# Work to complete
What lines of the data hold the string "ktorý"? Copy them all.

# Provided material

================================

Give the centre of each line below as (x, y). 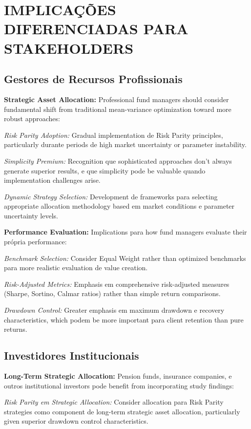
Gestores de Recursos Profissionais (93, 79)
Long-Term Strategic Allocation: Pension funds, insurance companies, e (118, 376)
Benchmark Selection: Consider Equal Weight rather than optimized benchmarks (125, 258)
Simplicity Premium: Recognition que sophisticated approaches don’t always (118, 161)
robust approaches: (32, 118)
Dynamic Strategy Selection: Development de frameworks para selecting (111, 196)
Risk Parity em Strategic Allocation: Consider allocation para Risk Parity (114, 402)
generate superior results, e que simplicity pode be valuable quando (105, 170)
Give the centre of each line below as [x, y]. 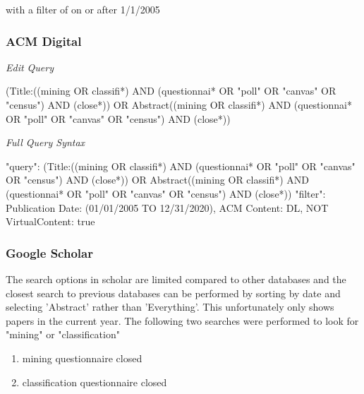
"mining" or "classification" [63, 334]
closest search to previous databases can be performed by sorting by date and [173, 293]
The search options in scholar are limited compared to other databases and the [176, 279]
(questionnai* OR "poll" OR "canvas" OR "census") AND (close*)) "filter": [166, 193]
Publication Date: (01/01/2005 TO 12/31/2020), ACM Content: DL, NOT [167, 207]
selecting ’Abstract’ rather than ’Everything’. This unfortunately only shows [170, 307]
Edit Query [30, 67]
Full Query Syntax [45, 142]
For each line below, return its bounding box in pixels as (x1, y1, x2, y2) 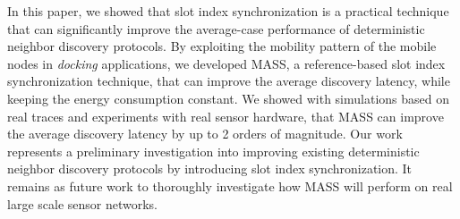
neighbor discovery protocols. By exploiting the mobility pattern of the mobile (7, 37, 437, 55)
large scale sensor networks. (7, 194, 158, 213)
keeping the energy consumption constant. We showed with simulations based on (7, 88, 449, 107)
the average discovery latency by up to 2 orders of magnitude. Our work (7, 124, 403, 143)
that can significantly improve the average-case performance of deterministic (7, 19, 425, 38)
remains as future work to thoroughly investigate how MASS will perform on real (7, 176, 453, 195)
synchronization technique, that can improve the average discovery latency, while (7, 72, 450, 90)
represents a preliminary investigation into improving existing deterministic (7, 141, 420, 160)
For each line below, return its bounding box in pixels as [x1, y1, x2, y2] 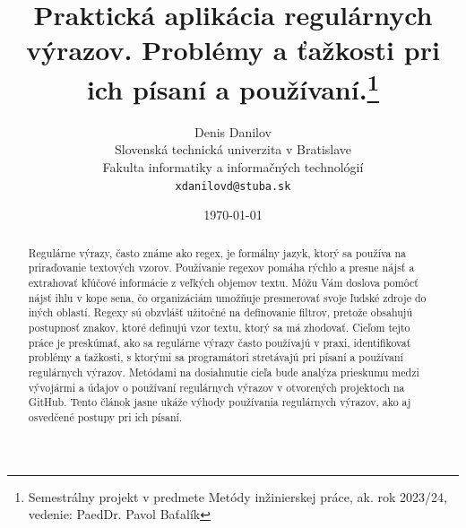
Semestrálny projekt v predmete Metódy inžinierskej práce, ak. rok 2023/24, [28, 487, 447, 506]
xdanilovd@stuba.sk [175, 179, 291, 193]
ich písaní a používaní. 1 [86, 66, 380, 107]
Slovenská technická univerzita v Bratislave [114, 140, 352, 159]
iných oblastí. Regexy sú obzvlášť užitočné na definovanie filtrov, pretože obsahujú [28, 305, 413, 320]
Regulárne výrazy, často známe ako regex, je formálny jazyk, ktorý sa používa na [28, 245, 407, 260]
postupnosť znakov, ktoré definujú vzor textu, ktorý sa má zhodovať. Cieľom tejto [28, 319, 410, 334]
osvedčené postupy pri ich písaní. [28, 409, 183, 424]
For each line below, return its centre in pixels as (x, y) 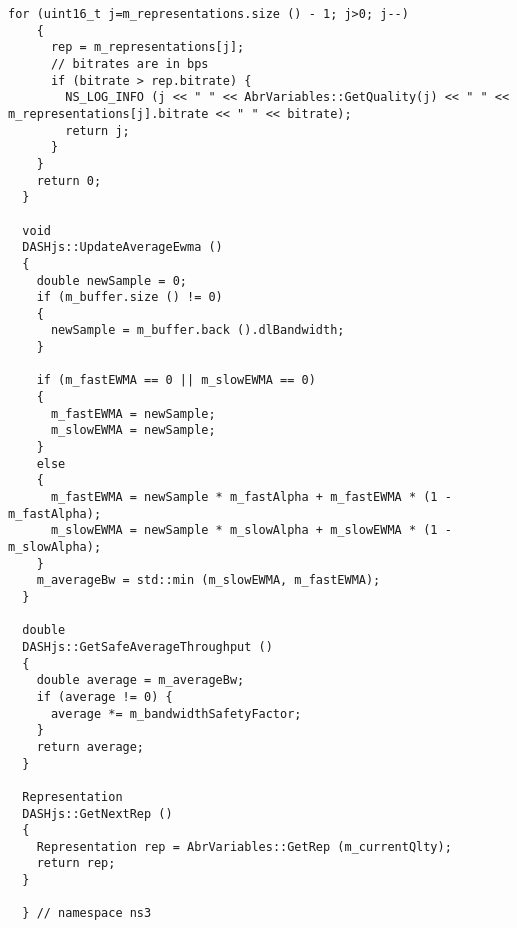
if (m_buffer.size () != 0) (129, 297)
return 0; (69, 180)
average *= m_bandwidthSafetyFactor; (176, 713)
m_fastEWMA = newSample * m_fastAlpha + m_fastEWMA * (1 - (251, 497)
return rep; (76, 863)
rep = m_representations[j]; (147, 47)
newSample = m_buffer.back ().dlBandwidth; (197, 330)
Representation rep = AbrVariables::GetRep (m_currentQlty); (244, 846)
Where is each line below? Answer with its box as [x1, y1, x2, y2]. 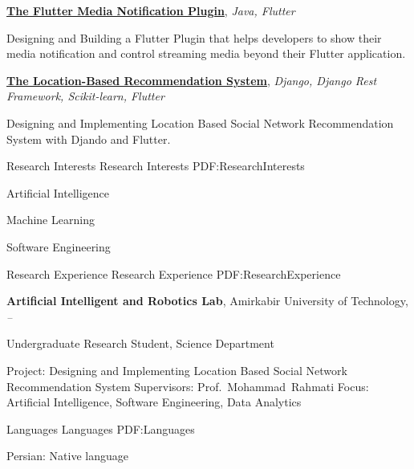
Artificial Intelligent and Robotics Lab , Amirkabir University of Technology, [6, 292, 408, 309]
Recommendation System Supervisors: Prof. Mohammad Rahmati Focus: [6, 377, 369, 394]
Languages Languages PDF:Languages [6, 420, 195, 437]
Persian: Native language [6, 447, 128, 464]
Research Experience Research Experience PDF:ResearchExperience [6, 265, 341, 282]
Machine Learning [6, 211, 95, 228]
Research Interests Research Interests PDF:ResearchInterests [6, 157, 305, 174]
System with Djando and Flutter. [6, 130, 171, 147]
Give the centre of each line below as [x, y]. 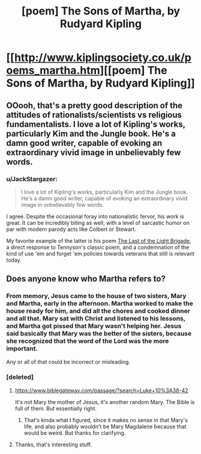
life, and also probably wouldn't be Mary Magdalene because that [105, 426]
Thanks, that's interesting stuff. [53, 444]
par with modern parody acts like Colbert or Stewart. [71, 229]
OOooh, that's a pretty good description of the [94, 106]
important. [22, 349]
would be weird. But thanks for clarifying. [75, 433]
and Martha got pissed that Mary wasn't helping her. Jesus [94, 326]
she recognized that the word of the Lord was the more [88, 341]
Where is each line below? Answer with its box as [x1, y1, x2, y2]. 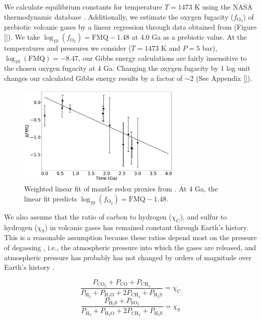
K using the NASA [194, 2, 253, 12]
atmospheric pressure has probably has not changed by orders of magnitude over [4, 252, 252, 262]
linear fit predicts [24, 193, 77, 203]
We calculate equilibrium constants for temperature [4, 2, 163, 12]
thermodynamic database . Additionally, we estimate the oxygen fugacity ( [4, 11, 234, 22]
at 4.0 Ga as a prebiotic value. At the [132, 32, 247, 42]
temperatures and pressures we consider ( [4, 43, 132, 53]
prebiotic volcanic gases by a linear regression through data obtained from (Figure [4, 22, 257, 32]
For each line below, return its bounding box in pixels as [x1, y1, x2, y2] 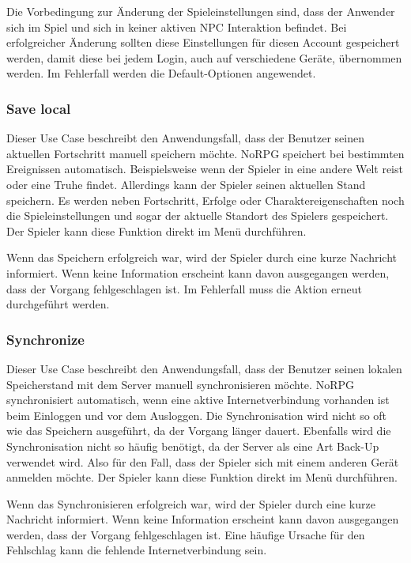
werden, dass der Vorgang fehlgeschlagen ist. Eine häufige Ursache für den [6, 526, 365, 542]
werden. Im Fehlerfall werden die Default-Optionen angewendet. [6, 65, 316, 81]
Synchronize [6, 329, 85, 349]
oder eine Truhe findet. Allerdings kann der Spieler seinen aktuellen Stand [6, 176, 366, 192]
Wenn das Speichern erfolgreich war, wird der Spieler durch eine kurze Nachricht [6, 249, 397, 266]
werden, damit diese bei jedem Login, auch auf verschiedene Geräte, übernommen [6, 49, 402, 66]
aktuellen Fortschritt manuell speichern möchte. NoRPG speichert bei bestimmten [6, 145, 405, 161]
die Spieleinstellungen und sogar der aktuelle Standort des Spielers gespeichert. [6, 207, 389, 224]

================================

# Task result
Regulárne výrazy, často známe ako regex, je formálny jazyk, ktorý sa používa na [28, 245, 407, 260]
postupnosť znakov, ktoré definujú vzor textu, ktorý sa má zhodovať. Cieľom tejto [28, 319, 410, 334]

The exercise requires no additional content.